# Work item
Copy all the entries word for word, but omit the pictures.

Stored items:
+++
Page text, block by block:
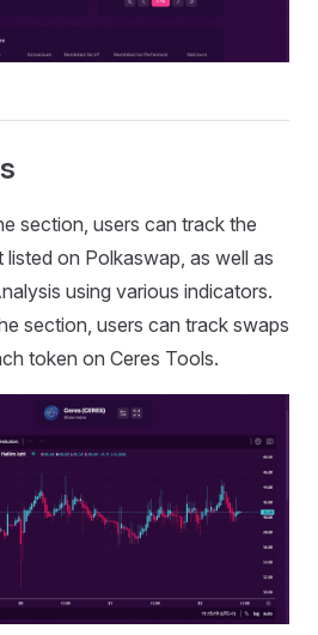
section, users can track the
on Polkaswap, as well as
using various indicators.
section, users can track swaps
token on Ceres Tools.
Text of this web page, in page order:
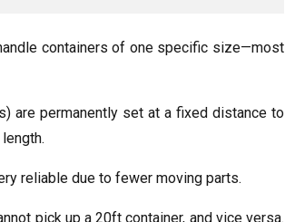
+++
# Response box
Page text, block by block:
section, users can track the
on Polkaswap, as well as
using various indicators.
section, users can track swaps
token on Ceres Tools.
Text of this web page, in page order:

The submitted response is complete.